To work with smaller bits of XML text, especially string literals that might be embedded in the source of a program, use XML() and the string containing the XML to be parsed as the only argument.

In [12]:
from xml.etree.ElementTree import XML


def show_node(node):
    print(node.tag)
    if node.text is not None and node.text.strip():
        print('  text: "%s"' % node.text)
    if node.tail is not None and node.tail.strip():
        print('  tail: "%s"' % node.tail)
    for name, value in sorted(node.attrib.items()):
        print('  %-4s = "%s"' % (name, value))
    for child in node:
        show_node(child)


parsed = XML('''
<root>
  <group>
    <child id="a">This is child "a".</child>
    <child id="b">This is child "b".</child>
  </group>
  <group>
    <child id="c">This is child "c".</child>
  </group>
</root>
''')

print('parsed =', parsed)

for elem in parsed:
    show_node(elem)

parsed = <Element 'root' at 0x7f1ac8fec138>
group
child
  text: "This is child "a"."
  id   = "a"
child
  text: "This is child "b"."
  id   = "b"
group
child
  text: "This is child "c"."
  id   = "c"


For structured XML that uses the id attribute to identify unique nodes of interest, XMLID() is a convenient way to access the parse results.

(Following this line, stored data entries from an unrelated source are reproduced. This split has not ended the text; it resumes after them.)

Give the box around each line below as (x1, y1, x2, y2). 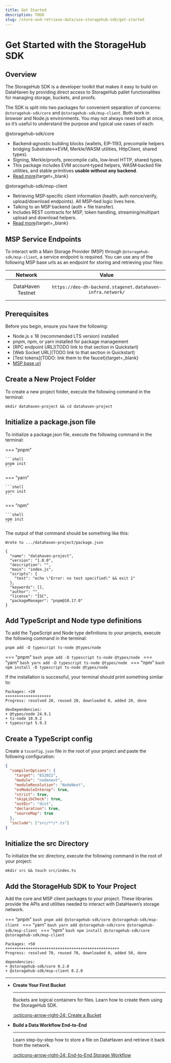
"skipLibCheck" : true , (14, 797, 63, 802)
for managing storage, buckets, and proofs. (5, 95, 96, 101)
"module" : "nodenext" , (14, 777, 63, 782)
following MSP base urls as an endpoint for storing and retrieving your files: (5, 259, 164, 266)
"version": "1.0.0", (10, 558, 53, 563)
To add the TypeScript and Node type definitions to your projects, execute (5, 630, 161, 636)
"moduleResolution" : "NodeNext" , (14, 782, 85, 788)
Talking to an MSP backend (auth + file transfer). (12, 204, 115, 210)
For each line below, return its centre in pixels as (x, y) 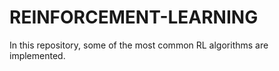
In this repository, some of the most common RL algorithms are (139, 45)
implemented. (37, 55)
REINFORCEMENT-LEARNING (134, 17)
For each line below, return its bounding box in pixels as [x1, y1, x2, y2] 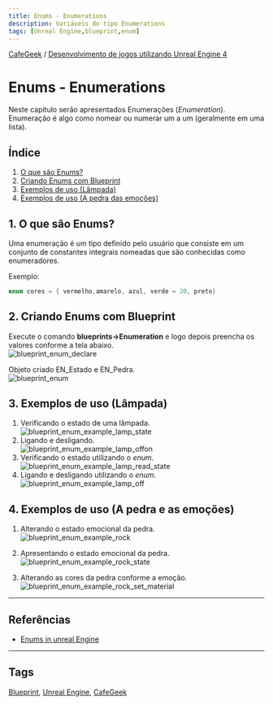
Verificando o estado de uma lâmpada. [19, 418, 150, 428]
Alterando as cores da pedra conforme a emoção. [19, 573, 188, 583]
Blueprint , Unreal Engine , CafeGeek [8, 687, 128, 697]
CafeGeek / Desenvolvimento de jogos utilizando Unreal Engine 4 [8, 50, 227, 59]
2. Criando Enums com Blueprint [8, 310, 176, 324]
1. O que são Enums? [8, 217, 115, 230]
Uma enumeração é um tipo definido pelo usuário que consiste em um [8, 238, 245, 248]
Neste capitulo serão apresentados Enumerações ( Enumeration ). [8, 105, 226, 115]
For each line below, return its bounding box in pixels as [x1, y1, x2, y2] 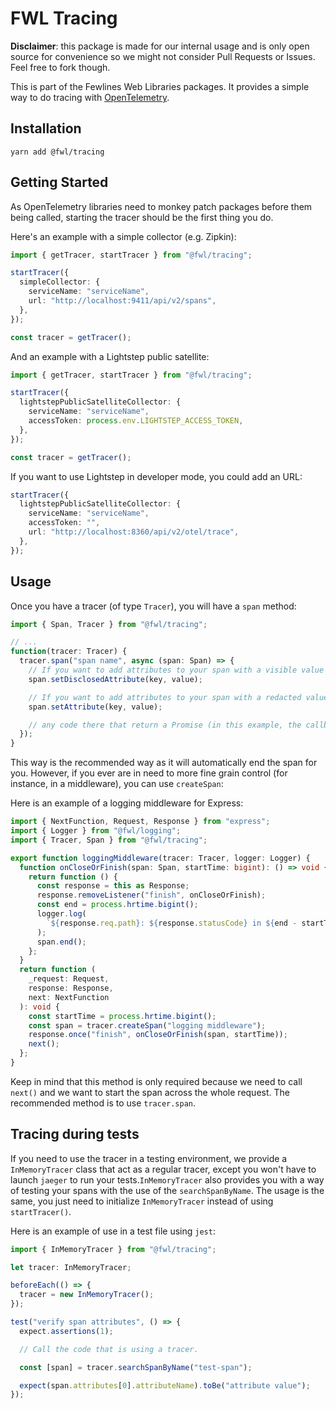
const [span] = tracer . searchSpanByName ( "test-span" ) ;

XMLID() returns the parsed tree as an Element object, along with a dictionary mapping the id attribute strings to the individual nodes in the tree.




In [13]:

from xml.etree.ElementTree import XMLID

tree, id_map = XMLID('''
<root>
  <group>
    <child id="a">This is child "a".</child>
    <child id="b">This is child "b".</child>
  </group>
  <group>
    <child id="c">This is child "c".</child>
  </group>
</root>
''')

for key, value in sorted(id_map.items()):
    print('%s = %s' % (key, value))

a = <Element 'child' at 0x7f1ac8fdfc78>
b = <Element 'child' at 0x7f1ac8fdfae8>
c = <Element 'child' at 0x7f1ac8fdfbd8>